Effectivement, les effluents sont tous rejetés dans l’Isère par un seul tuyau caché à l’aplomb de l’usine. Ils sortent directement dans l’eau, impossible de voir leur couleur… ST a choisi Crolles non seulement pour l’inestimable ressource d’eau pure qu’offre le bassin grenoblois, mais aussi pour l’extraordinaire évacuation que lui offre une rivière comme l’Isère. Au passage, la rivière est un peu « réchauffée » par ces rejets, à environ 25 ou 27°. […]

Tout en respectant ces seuils, l’eau rejetée par ST est donc encore très polluée. Après toutes ces mesures et contrôles, elle est dite de « qualité rivière », une manière de dire qu’elle n’est pas potable – et a priori même pas baignable. […]
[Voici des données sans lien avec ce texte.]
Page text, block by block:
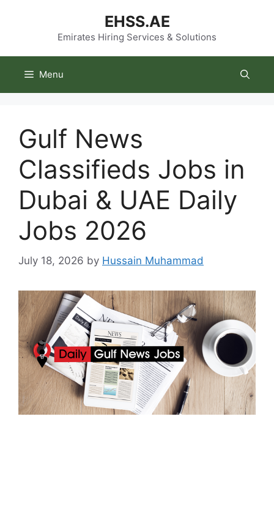
EHSS.AE
Emirates Hiring Services & Solutions
Menu
Gulf News
Classifieds Jobs in
Dubai & UAE Daily
Jobs 2026
July 18, 2026 by Hussain Muhammad
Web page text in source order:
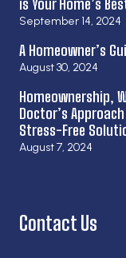
is Your Home’s
September 14, 2024
A Homeowner’s
August 30, 2024
Homeownership,
Doctor’s
Stress-Free
August 7, 2024
Contact Us

Les récentes révélations sur l’importante pollution de la nappe phréatique de Grenoble par l’usine chimique Arkéma (voir page 4) montrent que même en respectant les « seuils » définis par arrêté préfectoral, les rejets industriels peuvent rendre impropre à toute utilisation agricole ou de loisir une eau d’excellente qualité naturelle. Des pollutions infinitésimales répétées pendant des années peuvent pourrir un milieu physique, des polluants rejetés dans les rivières passant dans les nappes (les deux étant poreux). Il y a aussi le phénomène de bioaccumulation, soit l’accumulation dans les êtres vivants, de prédateur en prédateur, des substances toxiques. Tous ces risques ne feront que se multiplier avec l’augmentation de l’activité à venir de ST… De quoi apporter de l’eau au moulin des contestataires.